WORK ORDER:
Using the entries that follow, write out the line containing "For each line below, return its bounding", the line containing "最小和最大陣列 LUN 大小是根據", and every line between them, exactly and nothing else.

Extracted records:
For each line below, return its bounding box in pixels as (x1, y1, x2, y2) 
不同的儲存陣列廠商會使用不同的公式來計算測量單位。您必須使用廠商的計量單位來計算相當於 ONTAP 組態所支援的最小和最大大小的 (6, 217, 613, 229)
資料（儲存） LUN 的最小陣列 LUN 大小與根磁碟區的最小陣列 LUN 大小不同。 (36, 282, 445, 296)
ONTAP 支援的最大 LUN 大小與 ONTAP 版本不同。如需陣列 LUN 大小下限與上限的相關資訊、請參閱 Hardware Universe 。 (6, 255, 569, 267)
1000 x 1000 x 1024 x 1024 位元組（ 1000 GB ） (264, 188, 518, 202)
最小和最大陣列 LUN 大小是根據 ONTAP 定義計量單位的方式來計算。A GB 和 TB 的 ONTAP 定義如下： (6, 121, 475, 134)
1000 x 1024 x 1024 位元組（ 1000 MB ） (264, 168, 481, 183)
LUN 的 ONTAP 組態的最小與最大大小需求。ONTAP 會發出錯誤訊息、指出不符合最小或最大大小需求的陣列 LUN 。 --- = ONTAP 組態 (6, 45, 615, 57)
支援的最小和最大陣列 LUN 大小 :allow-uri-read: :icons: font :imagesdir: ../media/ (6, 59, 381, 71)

...

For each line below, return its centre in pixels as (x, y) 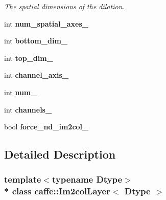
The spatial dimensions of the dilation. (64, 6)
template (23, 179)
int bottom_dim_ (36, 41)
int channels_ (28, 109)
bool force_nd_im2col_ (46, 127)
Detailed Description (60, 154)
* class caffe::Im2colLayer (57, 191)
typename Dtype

...

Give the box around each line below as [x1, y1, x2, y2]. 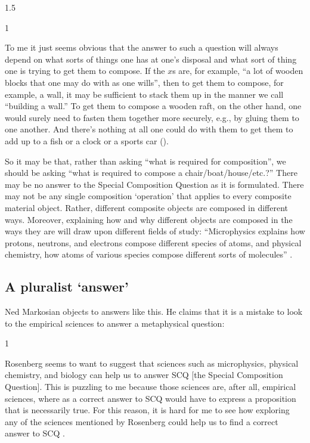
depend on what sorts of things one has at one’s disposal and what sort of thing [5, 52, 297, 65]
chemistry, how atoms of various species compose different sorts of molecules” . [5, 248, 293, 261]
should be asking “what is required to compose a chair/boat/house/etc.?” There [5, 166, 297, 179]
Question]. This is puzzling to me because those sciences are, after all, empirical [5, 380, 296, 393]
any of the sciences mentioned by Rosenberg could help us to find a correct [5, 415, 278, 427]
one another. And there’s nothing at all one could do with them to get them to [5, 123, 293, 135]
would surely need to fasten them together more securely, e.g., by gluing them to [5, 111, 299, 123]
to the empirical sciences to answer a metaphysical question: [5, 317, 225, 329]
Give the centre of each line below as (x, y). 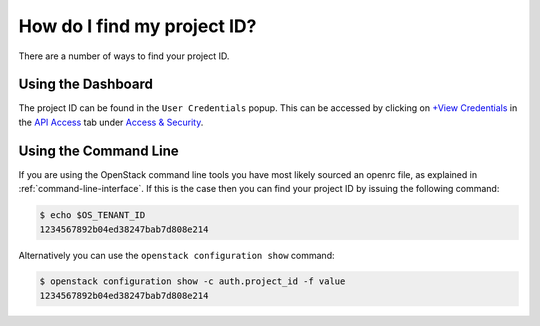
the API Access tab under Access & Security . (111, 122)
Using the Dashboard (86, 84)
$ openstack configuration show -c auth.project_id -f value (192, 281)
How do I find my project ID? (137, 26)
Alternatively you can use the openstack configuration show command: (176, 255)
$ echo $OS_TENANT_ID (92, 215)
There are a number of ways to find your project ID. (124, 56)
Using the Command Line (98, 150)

REPLY:
For each line below, return its bounding box in pixels as (x1, y1, x2, y2) 
不同的儲存陣列廠商會使用不同的公式來計算測量單位。您必須使用廠商的計量單位來計算相當於 ONTAP 組態所支援的最小和最大大小的 (6, 217, 613, 229)
資料（儲存） LUN 的最小陣列 LUN 大小與根磁碟區的最小陣列 LUN 大小不同。 (36, 282, 445, 296)
ONTAP 支援的最大 LUN 大小與 ONTAP 版本不同。如需陣列 LUN 大小下限與上限的相關資訊、請參閱 Hardware Universe 。 (6, 255, 569, 267)
1000 x 1000 x 1024 x 1024 位元組（ 1000 GB ） (264, 188, 518, 202)
最小和最大陣列 LUN 大小是根據 ONTAP 定義計量單位的方式來計算。A GB 和 TB 的 ONTAP 定義如下： (6, 121, 475, 134)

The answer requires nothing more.